Morning All! We have about 8 weeks to tour from home (Costa Blanca), Galicia, Asturias etc (Green Spain!) along to Pamplona, down to Zaragoza before meeting up mid Sept with friends in Barcelona. 

Any "must sees", good sites etc, ideas very welcome.

Thanks
Karen & William


----------



## Superk (Aug 22, 2005)

Portugal :lol: 

Went for the first time this year on way back from Morocco after having done most of Spain - coast and mountains in the past - excellent.

 
Keith


----------



## derek500 (Oct 31, 2005)

We came back last week from Los Picos de Europa and the Asturias coast. Stayed at two ACSI campsites, La Paz on the coast near Llanes and La Viorna near Potes in los Picos. Both excellent.

We overnighted both ways there and back at the lovely walled city of Burgo de Osma. Well worth a visit. We overnighted for free in the car park by the city walls. Water, but no dumping facilities.

About 20km north of Burgo is the totally stunning Cañón del Rio Lobos. Absolutely beautiful. There are two car parks there and according to the Spanish motorhome forums overnighting is allowed.

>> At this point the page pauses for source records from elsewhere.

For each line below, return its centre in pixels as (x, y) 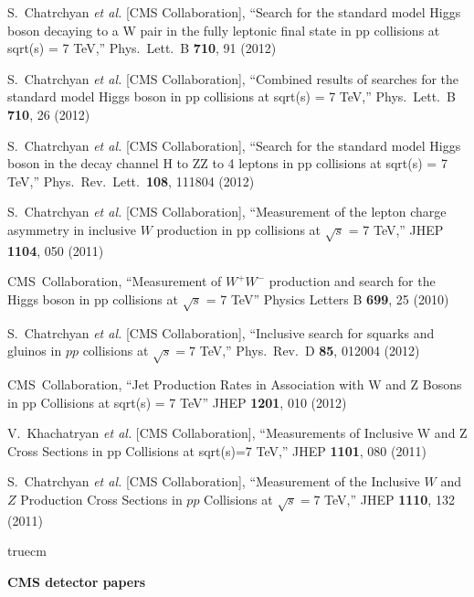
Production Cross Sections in (101, 499)
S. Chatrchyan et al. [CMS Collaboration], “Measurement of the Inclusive (214, 481)
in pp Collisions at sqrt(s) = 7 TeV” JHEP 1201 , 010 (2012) (177, 402)
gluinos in (35, 351)
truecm (27, 551)
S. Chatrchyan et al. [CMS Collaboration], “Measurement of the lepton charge (227, 212)
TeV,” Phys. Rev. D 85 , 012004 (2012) (310, 351)
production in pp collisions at (239, 229)
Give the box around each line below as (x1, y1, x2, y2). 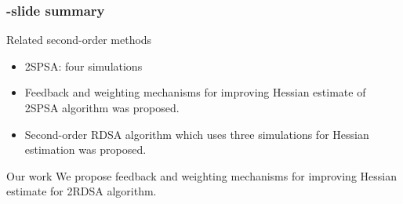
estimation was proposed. (24, 141, 147, 158)
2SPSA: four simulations (24, 57, 143, 74)
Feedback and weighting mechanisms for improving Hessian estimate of (24, 84, 366, 100)
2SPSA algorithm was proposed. (24, 100, 180, 115)
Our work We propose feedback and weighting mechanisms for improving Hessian (6, 167, 397, 184)
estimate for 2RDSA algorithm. (6, 183, 157, 199)
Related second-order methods (6, 31, 152, 48)
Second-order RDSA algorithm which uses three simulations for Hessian (24, 126, 369, 142)
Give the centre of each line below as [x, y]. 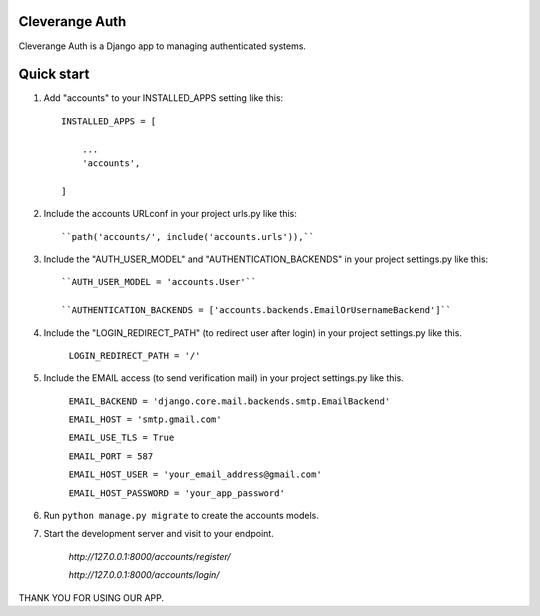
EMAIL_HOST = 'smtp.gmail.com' [145, 419]
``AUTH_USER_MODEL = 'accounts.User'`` [159, 282]
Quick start [54, 74]
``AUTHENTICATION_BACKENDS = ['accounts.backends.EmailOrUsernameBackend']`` [256, 310]
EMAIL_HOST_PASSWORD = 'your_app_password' [176, 493]
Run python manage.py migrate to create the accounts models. [181, 516]
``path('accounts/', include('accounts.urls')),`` [188, 236]
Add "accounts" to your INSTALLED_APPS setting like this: [163, 98]

We toured Galicia a couple of years ago, visiting Pontevedre, A Coruña and Santiago del Campostela. The drive around the top north west coastline with its pretty fishing villages is worth doing. We stayed exclusively on free Aires.


----------



## karenmac (Jan 26, 2008)

Know what you mean - went to Portugal this year - very beautiful in the North. We are specifically looking to visit Galicia, Asturias etc. Thnx for your reply


----------



## karenmac (Jan 26, 2008)

thnx Derek - sounds good. Looking forward to seeing the North.


----------



## hogan (Oct 31, 2006)

If you are between Valencia and Barcelona make sure you spend a night at Vinaros Just head for the port , its wild camping but you will finds lots of motorhomes there.And buy fish straight from the boats around 4.30 PM.


----------